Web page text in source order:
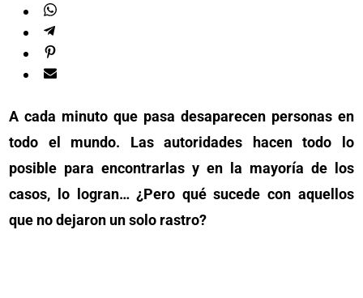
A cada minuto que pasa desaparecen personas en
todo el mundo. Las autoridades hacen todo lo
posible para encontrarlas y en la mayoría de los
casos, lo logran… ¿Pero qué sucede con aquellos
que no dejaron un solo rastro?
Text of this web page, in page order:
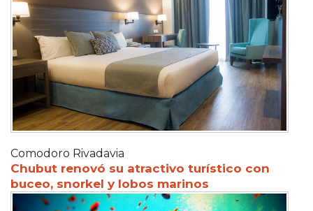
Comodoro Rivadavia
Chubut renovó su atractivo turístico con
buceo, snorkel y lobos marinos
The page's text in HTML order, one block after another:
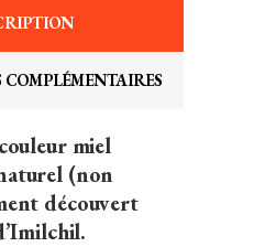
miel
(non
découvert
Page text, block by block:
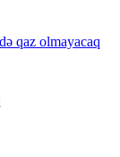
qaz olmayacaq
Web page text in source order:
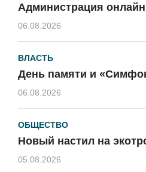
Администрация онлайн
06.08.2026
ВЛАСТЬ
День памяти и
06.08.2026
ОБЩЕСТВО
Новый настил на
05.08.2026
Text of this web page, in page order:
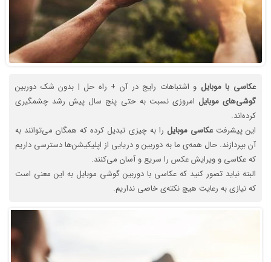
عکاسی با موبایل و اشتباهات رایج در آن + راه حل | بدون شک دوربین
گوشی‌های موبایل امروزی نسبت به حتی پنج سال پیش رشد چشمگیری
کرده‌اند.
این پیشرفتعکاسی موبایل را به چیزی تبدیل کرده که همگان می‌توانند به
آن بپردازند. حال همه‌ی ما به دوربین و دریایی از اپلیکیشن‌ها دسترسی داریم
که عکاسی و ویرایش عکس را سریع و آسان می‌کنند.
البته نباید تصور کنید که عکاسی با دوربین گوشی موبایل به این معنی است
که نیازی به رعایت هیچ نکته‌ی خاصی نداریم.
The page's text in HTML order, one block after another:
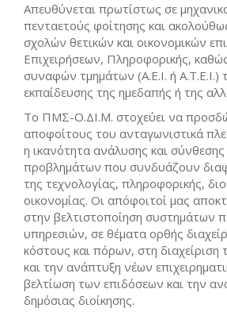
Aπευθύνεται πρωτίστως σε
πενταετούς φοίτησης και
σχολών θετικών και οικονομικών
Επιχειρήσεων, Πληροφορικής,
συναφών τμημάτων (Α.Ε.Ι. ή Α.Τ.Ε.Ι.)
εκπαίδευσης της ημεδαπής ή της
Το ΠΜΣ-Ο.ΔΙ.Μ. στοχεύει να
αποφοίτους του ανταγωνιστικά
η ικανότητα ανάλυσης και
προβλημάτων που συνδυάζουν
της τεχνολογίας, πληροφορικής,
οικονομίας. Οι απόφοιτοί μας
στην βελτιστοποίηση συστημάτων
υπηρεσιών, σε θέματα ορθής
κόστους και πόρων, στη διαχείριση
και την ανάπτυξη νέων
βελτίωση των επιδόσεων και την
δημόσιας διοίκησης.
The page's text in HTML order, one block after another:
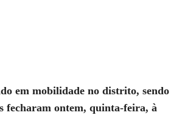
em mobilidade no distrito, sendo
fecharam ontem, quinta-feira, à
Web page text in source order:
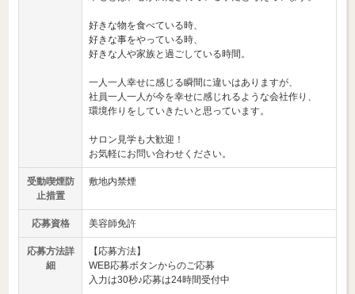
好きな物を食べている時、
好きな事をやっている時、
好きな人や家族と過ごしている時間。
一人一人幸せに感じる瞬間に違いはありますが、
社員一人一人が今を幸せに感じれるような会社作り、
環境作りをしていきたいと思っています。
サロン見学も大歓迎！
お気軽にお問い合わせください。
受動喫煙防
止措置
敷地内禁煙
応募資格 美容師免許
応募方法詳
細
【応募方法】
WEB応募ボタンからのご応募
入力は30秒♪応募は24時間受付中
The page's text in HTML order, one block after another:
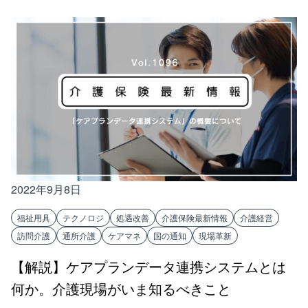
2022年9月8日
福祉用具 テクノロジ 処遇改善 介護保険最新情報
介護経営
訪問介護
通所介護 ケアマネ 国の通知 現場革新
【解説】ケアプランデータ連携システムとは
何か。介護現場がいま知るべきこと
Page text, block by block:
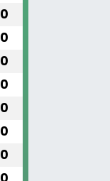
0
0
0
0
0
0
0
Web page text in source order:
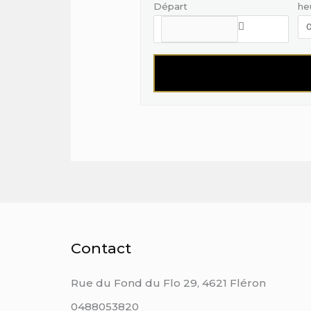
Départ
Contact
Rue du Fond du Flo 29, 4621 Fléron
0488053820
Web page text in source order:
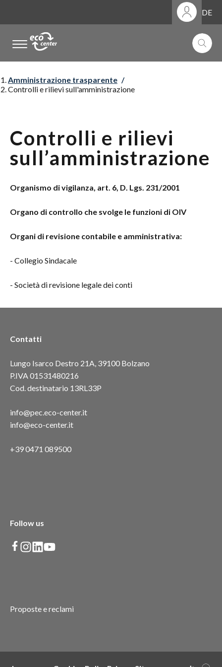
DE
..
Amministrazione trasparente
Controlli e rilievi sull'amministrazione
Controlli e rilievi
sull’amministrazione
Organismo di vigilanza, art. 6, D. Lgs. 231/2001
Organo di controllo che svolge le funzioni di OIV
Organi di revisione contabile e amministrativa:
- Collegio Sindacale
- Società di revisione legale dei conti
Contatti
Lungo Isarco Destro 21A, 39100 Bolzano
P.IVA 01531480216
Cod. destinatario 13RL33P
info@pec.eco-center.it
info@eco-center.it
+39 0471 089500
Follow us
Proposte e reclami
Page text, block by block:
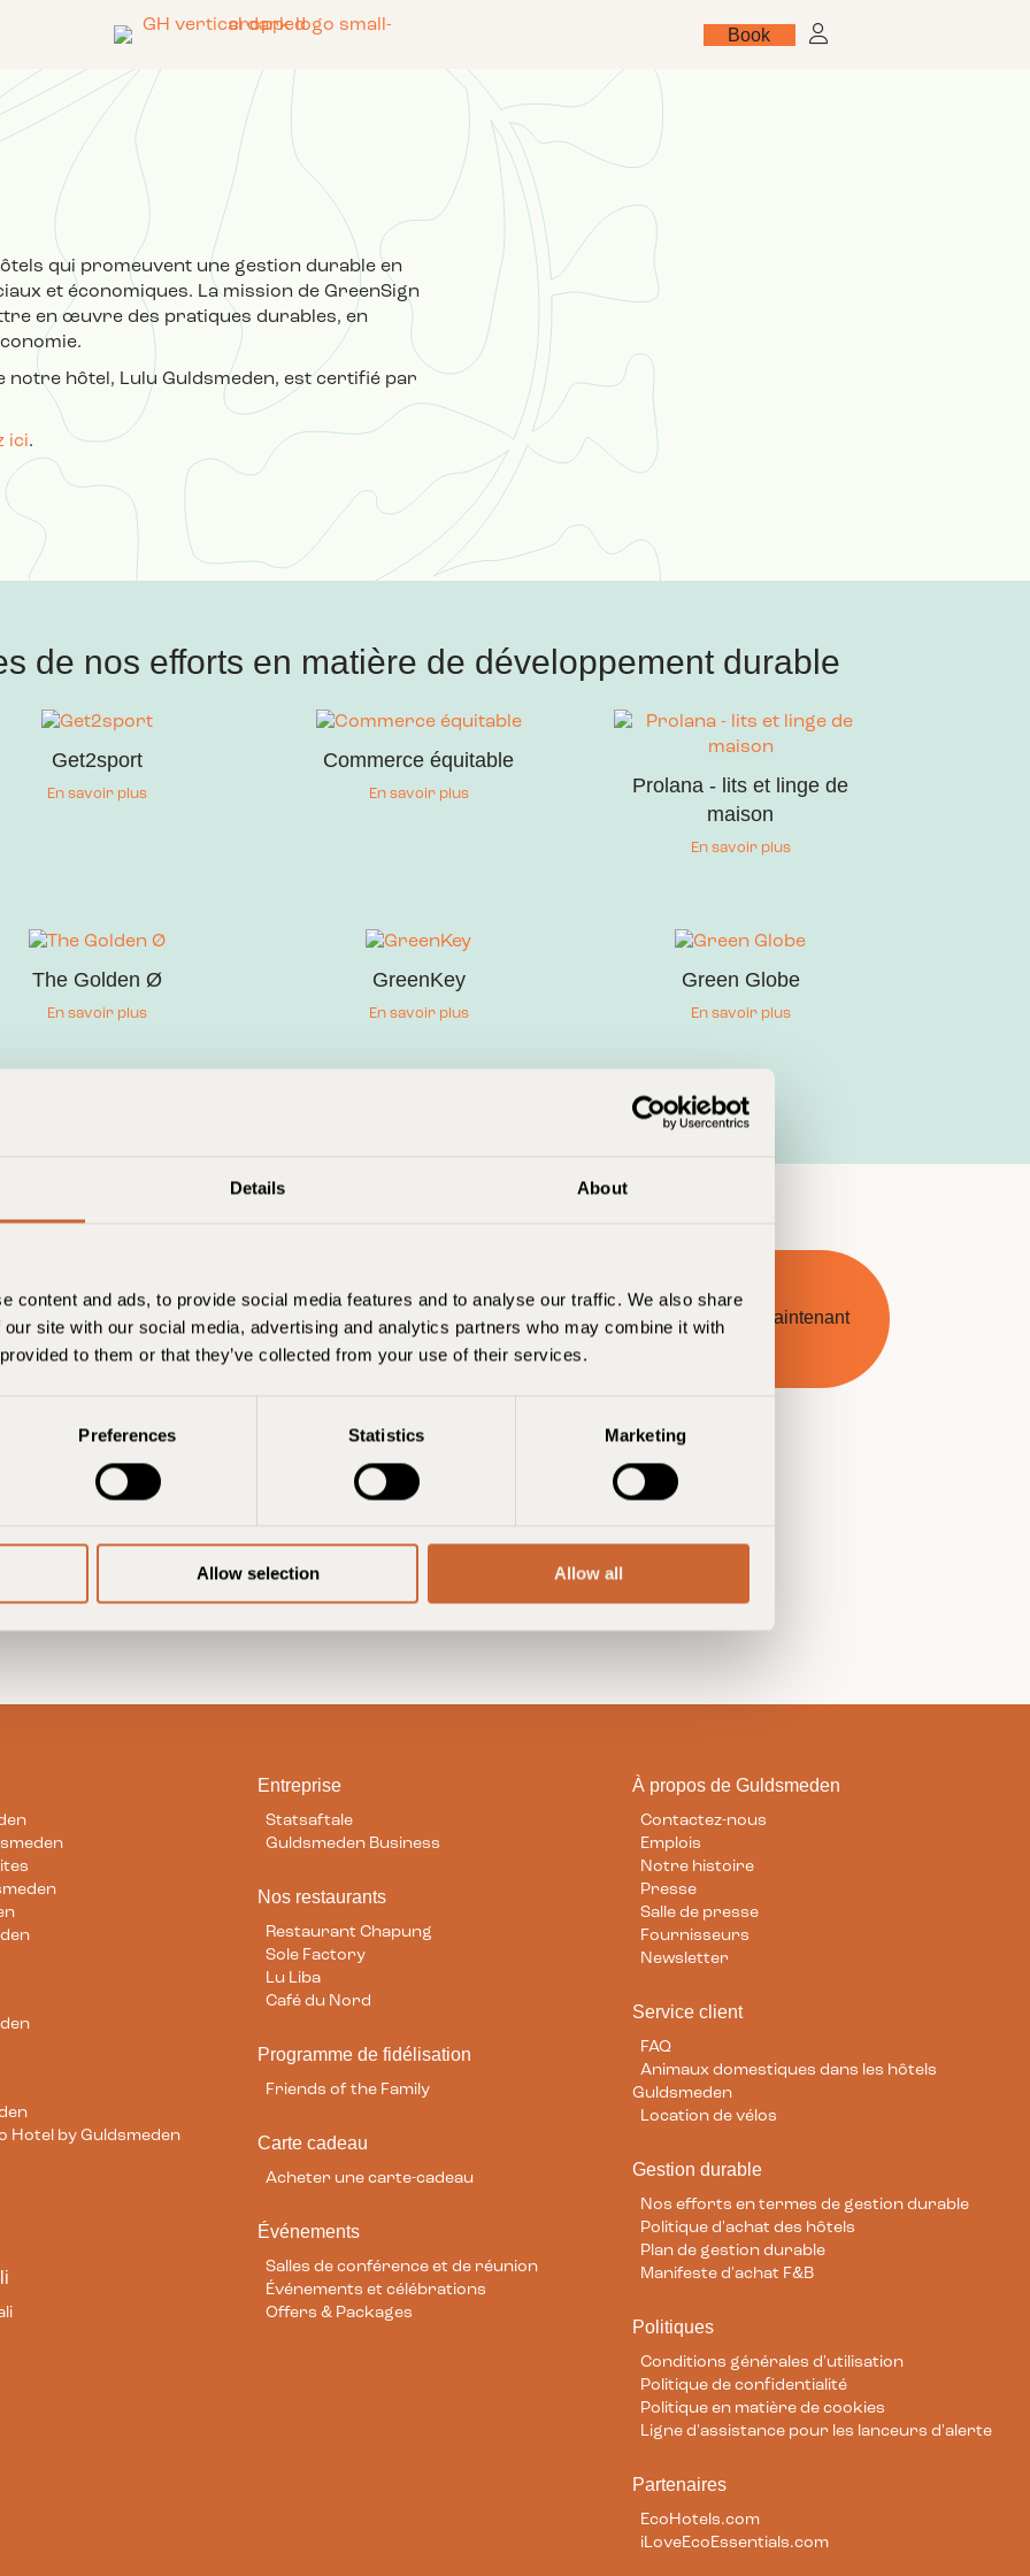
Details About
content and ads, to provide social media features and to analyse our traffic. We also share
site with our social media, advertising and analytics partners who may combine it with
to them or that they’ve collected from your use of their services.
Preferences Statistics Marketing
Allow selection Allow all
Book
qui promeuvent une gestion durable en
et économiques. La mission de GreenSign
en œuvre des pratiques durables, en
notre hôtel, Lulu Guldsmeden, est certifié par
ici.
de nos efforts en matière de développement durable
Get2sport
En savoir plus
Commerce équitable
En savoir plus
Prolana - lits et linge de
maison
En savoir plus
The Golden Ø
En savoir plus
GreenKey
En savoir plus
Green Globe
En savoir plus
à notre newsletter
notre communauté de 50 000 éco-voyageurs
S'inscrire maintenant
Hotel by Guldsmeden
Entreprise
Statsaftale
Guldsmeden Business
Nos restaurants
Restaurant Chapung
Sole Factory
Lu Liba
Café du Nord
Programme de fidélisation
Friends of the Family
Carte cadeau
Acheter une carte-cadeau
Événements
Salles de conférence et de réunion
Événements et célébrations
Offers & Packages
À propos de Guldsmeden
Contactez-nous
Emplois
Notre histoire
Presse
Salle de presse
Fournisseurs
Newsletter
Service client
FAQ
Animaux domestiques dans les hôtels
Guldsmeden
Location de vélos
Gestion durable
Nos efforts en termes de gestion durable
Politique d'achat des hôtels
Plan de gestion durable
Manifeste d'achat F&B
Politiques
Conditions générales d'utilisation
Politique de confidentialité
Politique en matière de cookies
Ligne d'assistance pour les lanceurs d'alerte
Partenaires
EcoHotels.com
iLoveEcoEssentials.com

====

*Work to be completed*
Take the records from their first line through the line containing "αποφοίτους του ανταγωνιστικά" and please return exactly those lines, both ends included, minus the pictures.

*Solution to this problem*
Web page text in source order:
A cada minuto que pasa desaparecen personas en
todo el mundo. Las autoridades hacen todo lo
posible para encontrarlas y en la mayoría de los
casos, lo logran… ¿Pero qué sucede con aquellos
que no dejaron un solo rastro?
Text of this web page, in page order:
Comodoro Rivadavia
Chubut renovó su atractivo turístico con
buceo, snorkel y lobos marinos
The page's text in HTML order, one block after another:
miel
(non
découvert
Page text, block by block:
qaz olmayacaq
Web page text in source order:
Администрация онлайн
06.08.2026
ВЛАСТЬ
День памяти и
06.08.2026
ОБЩЕСТВО
Новый настил на
05.08.2026
Text of this web page, in page order:
عکاسی با موبایل و اشتباهات رایج در آن + راه حل | بدون شک دوربین
گوشی‌های موبایل امروزی نسبت به حتی پنج سال پیش رشد چشمگیری
کرده‌اند.
این پیشرفتعکاسی موبایل را به چیزی تبدیل کرده که همگان می‌توانند به
آن بپردازند. حال همه‌ی ما به دوربین و دریایی از اپلیکیشن‌ها دسترسی داریم
که عکاسی و ویرایش عکس را سریع و آسان می‌کنند.
البته نباید تصور کنید که عکاسی با دوربین گوشی موبایل به این معنی است
که نیازی به رعایت هیچ نکته‌ی خاصی نداریم.
The page's text in HTML order, one block after another:
Aπευθύνεται πρωτίστως σε
πενταετούς φοίτησης και
σχολών θετικών και οικονομικών
Επιχειρήσεων, Πληροφορικής,
συναφών τμημάτων (Α.Ε.Ι. ή Α.Τ.Ε.Ι.)
εκπαίδευσης της ημεδαπής ή της
Το ΠΜΣ-Ο.ΔΙ.Μ. στοχεύει να
αποφοίτους του ανταγωνιστικά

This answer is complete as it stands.